THE RECORDS Block Start

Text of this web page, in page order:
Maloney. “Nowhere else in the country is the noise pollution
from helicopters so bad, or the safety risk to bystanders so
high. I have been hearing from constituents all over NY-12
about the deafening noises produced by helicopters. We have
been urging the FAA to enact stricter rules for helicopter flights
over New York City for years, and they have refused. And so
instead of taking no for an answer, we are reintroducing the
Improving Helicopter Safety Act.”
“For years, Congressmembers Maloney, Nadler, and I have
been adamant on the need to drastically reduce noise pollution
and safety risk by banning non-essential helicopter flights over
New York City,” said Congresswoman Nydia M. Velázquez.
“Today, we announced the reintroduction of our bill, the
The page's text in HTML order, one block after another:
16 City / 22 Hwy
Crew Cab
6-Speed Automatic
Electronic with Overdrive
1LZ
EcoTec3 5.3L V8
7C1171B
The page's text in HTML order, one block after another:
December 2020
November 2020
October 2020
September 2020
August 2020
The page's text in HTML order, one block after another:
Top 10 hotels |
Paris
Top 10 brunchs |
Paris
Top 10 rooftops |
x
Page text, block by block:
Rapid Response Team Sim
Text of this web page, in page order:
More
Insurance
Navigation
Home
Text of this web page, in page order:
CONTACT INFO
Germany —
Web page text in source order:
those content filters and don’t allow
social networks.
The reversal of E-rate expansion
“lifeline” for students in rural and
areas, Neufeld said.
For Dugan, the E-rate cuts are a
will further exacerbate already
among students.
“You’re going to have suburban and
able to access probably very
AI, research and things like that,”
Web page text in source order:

THE RECORDS Block End

TASK TO CARRY OUT: Could you reproduce every entry above exactly as written?

EXERCISE SOLUTION:
Text of this web page, in page order:
Maloney. “Nowhere else in the country is the noise pollution
from helicopters so bad, or the safety risk to bystanders so
high. I have been hearing from constituents all over NY-12
about the deafening noises produced by helicopters. We have
been urging the FAA to enact stricter rules for helicopter flights
over New York City for years, and they have refused. And so
instead of taking no for an answer, we are reintroducing the
Improving Helicopter Safety Act.”
“For years, Congressmembers Maloney, Nadler, and I have
been adamant on the need to drastically reduce noise pollution
and safety risk by banning non-essential helicopter flights over
New York City,” said Congresswoman Nydia M. Velázquez.
“Today, we announced the reintroduction of our bill, the
The page's text in HTML order, one block after another:
16 City / 22 Hwy
Crew Cab
6-Speed Automatic
Electronic with Overdrive
1LZ
EcoTec3 5.3L V8
7C1171B
The page's text in HTML order, one block after another:
December 2020
November 2020
October 2020
September 2020
August 2020
The page's text in HTML order, one block after another:
Top 10 hotels |
Paris
Top 10 brunchs |
Paris
Top 10 rooftops |
x
Page text, block by block:
Rapid Response Team Sim
Text of this web page, in page order:
More
Insurance
Navigation
Home
Text of this web page, in page order:
CONTACT INFO
Germany —
Web page text in source order:
those content filters and don’t allow
social networks.
The reversal of E-rate expansion
“lifeline” for students in rural and
areas, Neufeld said.
For Dugan, the E-rate cuts are a
will further exacerbate already
among students.
“You’re going to have suburban and
able to access probably very
AI, research and things like that,”
Web page text in source order:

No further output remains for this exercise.